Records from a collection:
* * * * *
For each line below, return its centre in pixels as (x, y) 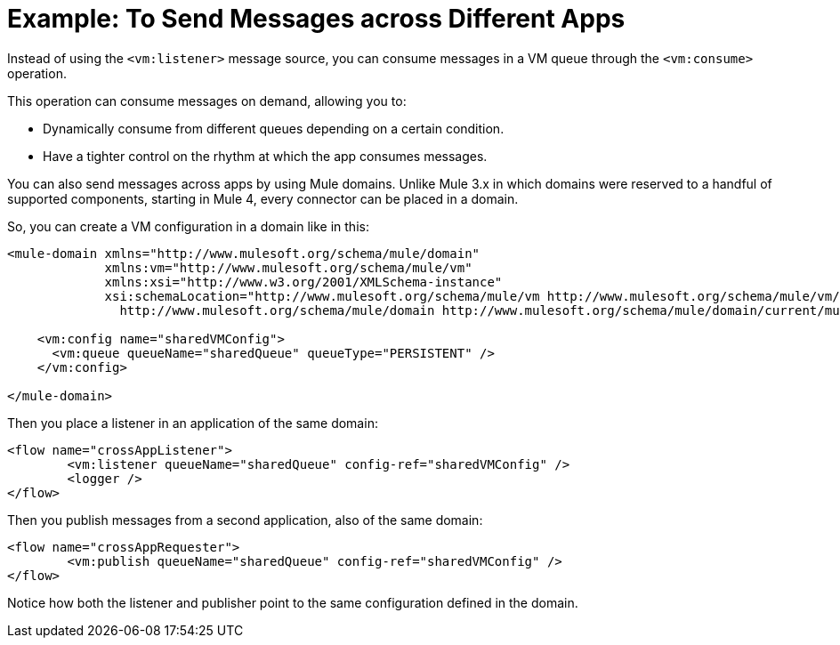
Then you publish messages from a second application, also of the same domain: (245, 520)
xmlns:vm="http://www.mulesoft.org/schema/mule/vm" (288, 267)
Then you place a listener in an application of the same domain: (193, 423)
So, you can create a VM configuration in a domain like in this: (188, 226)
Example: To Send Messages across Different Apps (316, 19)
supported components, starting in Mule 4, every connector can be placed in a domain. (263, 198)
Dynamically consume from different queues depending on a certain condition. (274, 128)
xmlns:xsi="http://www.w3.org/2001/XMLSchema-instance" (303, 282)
* * * * *
### Assignment
Scan the records for the word "same" and copy every line where it is found.

### Final answer
Then you publish messages from a second application, also of the same domain: (245, 520)
Then you place a listener in an application of the same domain: (193, 423)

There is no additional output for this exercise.